§ PROBLEM: Copy exactly the lines of the data below that run from the line holding "RESTORE subcommand for" through the line holding "Principal Software Engineer/Staff", both ends included.

═════ PROVIDED INFORMATION

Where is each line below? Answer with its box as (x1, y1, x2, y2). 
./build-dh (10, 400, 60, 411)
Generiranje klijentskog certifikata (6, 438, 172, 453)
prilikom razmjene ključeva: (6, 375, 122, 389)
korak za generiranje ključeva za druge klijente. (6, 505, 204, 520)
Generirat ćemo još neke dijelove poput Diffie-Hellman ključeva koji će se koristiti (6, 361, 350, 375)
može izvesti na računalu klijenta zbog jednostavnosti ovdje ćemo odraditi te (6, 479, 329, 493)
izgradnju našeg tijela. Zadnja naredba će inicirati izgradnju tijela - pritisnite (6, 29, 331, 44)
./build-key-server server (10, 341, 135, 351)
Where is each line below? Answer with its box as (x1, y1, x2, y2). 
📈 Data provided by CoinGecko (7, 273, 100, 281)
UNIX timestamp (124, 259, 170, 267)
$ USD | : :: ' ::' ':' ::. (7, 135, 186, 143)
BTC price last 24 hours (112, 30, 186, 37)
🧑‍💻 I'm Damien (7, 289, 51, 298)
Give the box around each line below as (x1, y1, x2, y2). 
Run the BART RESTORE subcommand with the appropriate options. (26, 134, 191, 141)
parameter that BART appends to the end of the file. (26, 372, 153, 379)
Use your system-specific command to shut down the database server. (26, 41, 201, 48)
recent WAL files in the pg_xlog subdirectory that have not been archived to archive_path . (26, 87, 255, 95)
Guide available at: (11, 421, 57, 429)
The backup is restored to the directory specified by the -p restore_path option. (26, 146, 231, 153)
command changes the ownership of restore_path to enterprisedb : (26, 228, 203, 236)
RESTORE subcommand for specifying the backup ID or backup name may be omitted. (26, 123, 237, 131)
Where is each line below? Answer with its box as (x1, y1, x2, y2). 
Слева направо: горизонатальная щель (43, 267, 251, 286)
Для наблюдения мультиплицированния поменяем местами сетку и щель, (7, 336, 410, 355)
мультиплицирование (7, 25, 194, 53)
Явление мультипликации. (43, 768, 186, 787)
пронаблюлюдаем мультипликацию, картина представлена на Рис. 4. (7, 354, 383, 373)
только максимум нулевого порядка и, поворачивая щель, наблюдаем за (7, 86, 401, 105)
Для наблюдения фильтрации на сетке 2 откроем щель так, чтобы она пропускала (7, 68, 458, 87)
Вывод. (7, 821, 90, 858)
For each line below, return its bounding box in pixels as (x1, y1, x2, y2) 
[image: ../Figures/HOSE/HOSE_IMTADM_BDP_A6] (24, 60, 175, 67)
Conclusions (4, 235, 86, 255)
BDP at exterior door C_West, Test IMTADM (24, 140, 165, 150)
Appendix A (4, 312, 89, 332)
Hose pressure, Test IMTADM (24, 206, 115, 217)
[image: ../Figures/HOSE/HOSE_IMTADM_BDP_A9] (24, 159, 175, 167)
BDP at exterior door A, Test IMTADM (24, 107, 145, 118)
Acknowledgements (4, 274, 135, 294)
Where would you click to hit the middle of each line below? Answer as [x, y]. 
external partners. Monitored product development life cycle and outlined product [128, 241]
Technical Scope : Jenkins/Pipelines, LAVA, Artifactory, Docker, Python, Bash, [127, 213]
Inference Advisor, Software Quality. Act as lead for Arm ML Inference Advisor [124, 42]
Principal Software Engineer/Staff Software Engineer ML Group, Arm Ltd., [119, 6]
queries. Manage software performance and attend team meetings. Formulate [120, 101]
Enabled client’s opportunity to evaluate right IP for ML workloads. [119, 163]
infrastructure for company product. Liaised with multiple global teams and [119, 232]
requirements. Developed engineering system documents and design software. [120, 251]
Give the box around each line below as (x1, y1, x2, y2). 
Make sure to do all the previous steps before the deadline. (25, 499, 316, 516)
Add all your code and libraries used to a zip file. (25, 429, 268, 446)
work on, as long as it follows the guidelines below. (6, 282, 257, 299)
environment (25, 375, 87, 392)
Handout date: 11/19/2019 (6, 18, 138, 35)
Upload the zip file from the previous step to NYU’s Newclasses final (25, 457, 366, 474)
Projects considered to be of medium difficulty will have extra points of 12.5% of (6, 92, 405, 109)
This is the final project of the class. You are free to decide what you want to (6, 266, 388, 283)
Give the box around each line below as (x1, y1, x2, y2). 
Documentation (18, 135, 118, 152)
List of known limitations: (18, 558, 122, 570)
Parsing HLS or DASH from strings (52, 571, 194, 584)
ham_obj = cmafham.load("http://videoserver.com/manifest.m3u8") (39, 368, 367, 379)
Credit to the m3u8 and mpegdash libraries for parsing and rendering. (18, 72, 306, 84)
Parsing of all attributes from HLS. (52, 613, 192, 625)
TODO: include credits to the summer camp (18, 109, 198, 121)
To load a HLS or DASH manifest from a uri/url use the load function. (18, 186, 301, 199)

══════════
═════ PROVIDED INFORMATION

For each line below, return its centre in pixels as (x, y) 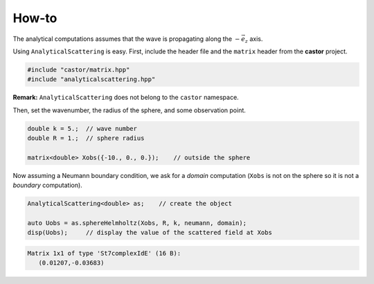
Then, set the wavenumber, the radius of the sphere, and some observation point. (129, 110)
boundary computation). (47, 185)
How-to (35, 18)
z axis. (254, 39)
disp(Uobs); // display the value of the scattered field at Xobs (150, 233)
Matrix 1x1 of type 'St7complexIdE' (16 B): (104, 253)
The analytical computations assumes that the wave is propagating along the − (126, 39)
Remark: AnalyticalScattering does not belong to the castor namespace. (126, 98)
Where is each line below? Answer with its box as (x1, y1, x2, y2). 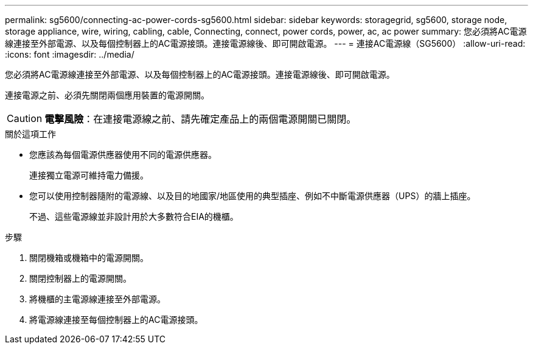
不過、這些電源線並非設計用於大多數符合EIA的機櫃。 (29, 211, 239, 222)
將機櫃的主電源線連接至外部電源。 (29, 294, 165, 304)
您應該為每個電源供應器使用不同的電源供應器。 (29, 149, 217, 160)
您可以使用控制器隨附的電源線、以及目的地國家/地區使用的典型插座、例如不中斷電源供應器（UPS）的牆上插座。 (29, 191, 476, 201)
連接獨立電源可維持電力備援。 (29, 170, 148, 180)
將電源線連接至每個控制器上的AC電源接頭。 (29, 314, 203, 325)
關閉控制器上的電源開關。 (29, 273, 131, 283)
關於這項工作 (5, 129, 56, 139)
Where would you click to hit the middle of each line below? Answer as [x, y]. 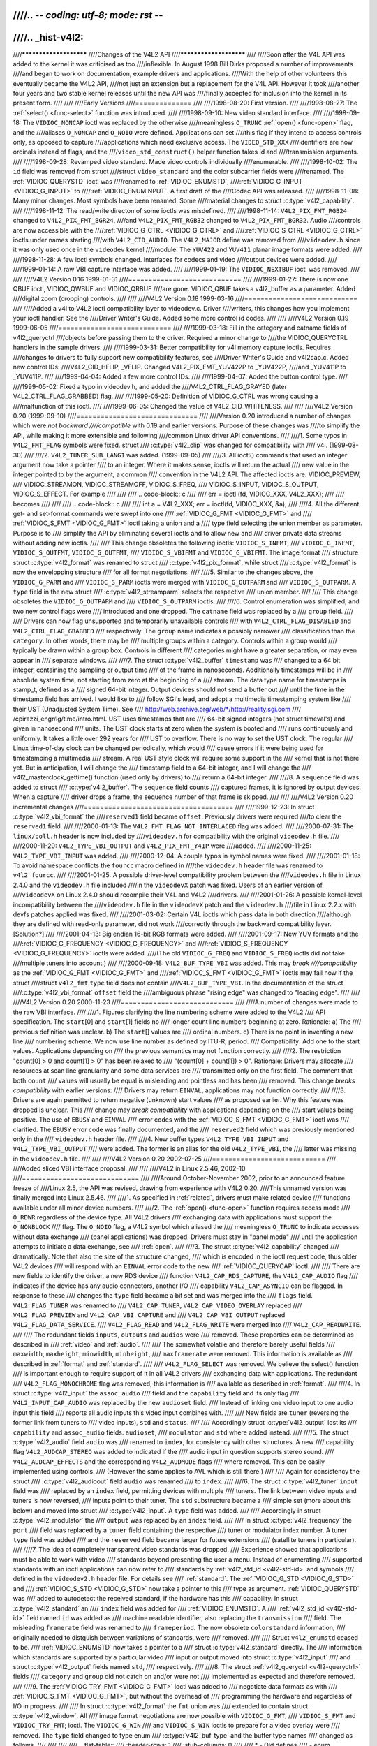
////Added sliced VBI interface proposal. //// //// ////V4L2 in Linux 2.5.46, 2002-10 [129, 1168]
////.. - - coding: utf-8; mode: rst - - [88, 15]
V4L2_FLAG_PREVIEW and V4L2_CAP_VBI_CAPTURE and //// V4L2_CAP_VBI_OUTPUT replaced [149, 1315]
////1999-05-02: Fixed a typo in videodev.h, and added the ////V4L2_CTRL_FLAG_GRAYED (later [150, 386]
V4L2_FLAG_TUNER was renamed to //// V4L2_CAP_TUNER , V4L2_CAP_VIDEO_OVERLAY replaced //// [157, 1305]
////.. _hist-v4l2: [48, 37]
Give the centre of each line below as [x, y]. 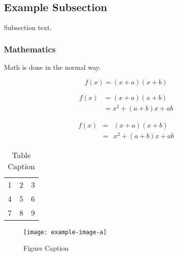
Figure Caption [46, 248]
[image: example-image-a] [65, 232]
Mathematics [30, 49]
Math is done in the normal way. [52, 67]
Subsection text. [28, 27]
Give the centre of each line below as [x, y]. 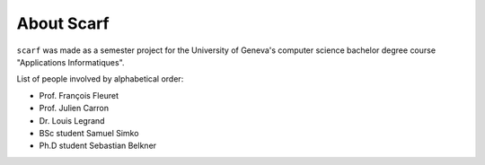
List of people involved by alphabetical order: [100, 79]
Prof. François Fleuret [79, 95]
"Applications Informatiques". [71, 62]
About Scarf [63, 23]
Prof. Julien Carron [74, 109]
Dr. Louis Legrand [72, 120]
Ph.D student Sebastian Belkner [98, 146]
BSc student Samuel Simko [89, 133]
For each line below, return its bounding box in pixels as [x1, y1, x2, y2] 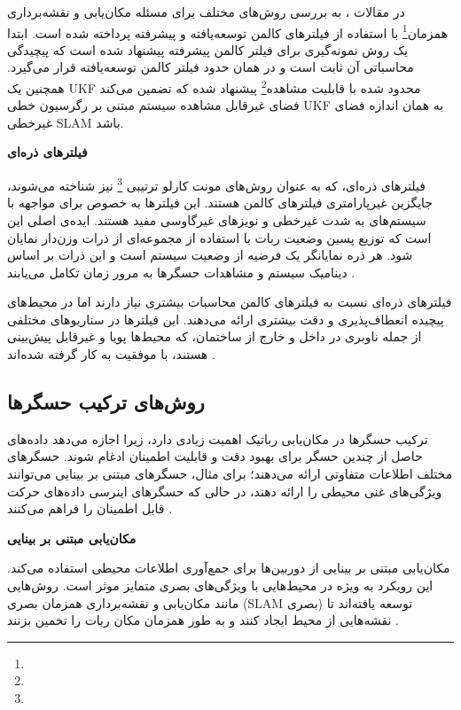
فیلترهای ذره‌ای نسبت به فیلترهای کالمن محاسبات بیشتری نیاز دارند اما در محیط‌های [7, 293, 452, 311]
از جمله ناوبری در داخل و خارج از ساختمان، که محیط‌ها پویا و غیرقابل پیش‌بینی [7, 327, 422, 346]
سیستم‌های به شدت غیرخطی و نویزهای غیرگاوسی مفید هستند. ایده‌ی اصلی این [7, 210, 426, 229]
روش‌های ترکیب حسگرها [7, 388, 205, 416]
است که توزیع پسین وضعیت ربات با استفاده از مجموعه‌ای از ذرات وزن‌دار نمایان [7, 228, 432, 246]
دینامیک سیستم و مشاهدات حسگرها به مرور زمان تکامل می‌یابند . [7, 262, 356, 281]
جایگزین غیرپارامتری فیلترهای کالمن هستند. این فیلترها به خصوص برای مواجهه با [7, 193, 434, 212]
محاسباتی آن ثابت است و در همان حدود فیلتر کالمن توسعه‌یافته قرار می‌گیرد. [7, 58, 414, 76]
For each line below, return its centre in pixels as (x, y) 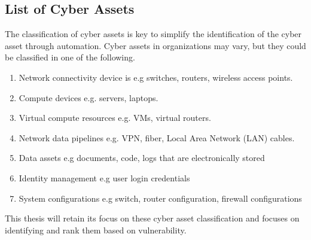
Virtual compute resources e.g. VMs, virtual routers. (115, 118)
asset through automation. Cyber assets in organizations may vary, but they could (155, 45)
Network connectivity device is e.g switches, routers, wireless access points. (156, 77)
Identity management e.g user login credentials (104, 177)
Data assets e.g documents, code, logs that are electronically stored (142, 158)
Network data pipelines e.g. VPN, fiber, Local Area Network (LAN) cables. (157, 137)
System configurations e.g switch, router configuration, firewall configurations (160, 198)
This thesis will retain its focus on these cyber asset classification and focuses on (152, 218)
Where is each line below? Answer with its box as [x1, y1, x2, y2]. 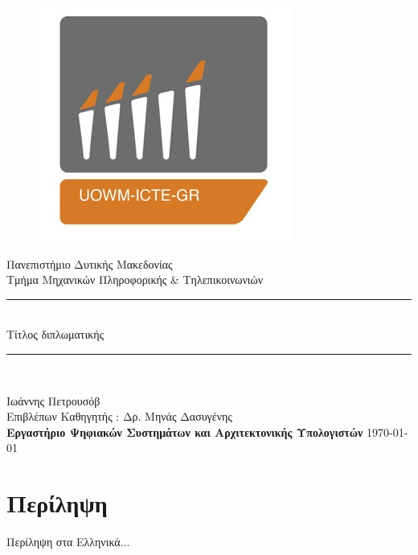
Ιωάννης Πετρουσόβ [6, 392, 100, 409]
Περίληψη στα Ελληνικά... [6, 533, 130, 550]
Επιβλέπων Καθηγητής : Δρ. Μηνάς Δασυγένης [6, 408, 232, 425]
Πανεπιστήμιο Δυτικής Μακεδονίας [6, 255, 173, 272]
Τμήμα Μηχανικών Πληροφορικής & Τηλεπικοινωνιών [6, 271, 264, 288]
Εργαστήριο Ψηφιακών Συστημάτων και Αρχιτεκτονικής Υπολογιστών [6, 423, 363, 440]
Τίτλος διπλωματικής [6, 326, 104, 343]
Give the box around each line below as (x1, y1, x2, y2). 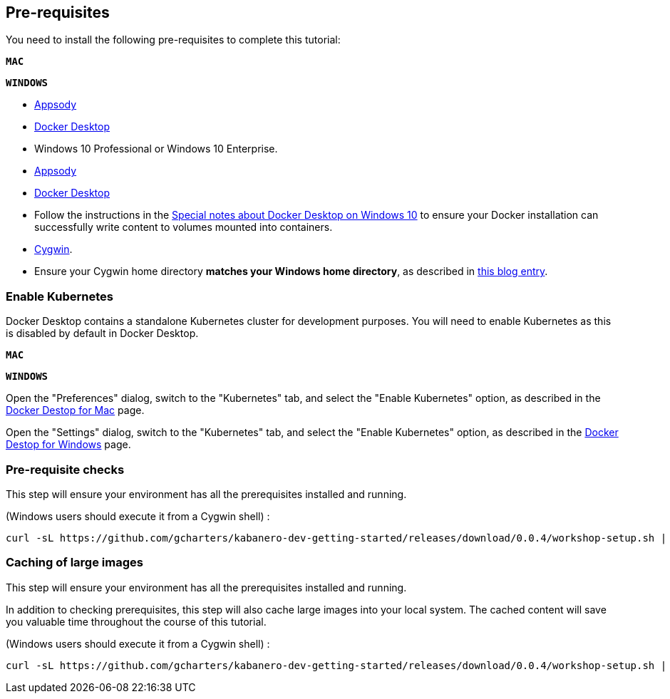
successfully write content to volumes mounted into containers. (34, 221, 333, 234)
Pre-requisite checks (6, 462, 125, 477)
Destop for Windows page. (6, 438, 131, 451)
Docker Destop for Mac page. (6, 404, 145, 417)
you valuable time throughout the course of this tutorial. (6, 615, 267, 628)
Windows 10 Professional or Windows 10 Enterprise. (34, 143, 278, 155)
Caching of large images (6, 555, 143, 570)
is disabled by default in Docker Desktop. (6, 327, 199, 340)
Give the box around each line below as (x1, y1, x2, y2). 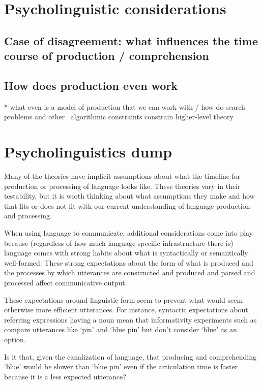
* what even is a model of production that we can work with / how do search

══════════
═════ PROVIDED INFORMATION

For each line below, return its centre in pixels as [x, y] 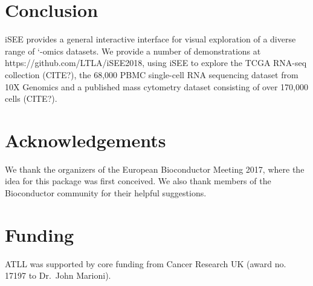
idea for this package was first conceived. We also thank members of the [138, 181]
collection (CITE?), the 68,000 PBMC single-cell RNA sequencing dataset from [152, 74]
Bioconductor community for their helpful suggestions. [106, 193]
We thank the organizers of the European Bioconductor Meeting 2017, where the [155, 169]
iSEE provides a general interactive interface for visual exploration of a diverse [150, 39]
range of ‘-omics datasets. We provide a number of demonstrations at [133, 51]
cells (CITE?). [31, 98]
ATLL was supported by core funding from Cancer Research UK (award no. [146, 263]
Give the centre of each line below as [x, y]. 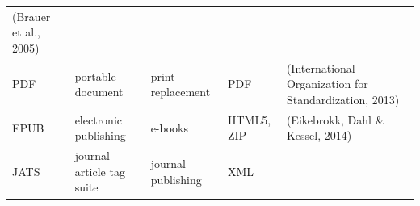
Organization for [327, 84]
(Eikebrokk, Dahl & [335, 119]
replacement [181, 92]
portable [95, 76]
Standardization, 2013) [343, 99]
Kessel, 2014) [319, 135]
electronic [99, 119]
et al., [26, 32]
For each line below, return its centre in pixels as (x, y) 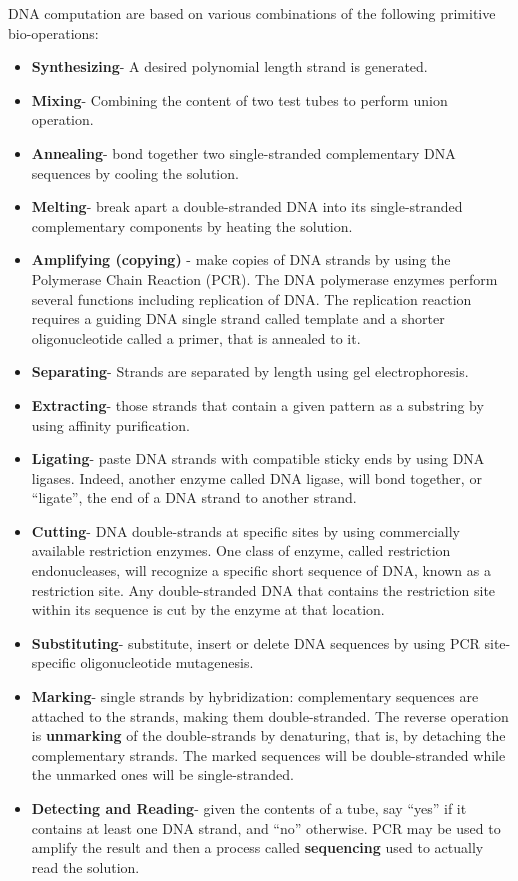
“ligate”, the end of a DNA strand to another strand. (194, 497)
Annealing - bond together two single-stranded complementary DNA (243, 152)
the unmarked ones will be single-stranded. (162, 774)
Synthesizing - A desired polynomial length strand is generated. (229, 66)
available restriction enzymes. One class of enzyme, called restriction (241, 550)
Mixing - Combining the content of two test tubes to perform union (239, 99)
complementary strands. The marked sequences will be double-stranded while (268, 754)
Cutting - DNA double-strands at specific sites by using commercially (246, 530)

══════════

§ THE COMPLETED TASK:
RESTORE subcommand for specifying the backup ID or backup name may be omitted. (26, 123, 237, 131)
Where is each line below? Answer with its box as (x1, y1, x2, y2). 
Слева направо: горизонатальная щель (43, 267, 251, 286)
Для наблюдения мультиплицированния поменяем местами сетку и щель, (7, 336, 410, 355)
мультиплицирование (7, 25, 194, 53)
Явление мультипликации. (43, 768, 186, 787)
пронаблюлюдаем мультипликацию, картина представлена на Рис. 4. (7, 354, 383, 373)
только максимум нулевого порядка и, поворачивая щель, наблюдаем за (7, 86, 401, 105)
Для наблюдения фильтрации на сетке 2 откроем щель так, чтобы она пропускала (7, 68, 458, 87)
Вывод. (7, 821, 90, 858)
For each line below, return its bounding box in pixels as (x1, y1, x2, y2) 
[image: ../Figures/HOSE/HOSE_IMTADM_BDP_A6] (24, 60, 175, 67)
Conclusions (4, 235, 86, 255)
BDP at exterior door C_West, Test IMTADM (24, 140, 165, 150)
Appendix A (4, 312, 89, 332)
Hose pressure, Test IMTADM (24, 206, 115, 217)
[image: ../Figures/HOSE/HOSE_IMTADM_BDP_A9] (24, 159, 175, 167)
BDP at exterior door A, Test IMTADM (24, 107, 145, 118)
Acknowledgements (4, 274, 135, 294)
Where would you click to hit the middle of each line below? Answer as [x, y]. 
external partners. Monitored product development life cycle and outlined product [128, 241]
Technical Scope : Jenkins/Pipelines, LAVA, Artifactory, Docker, Python, Bash, [127, 213]
Inference Advisor, Software Quality. Act as lead for Arm ML Inference Advisor [124, 42]
Principal Software Engineer/Staff Software Engineer ML Group, Arm Ltd., [119, 6]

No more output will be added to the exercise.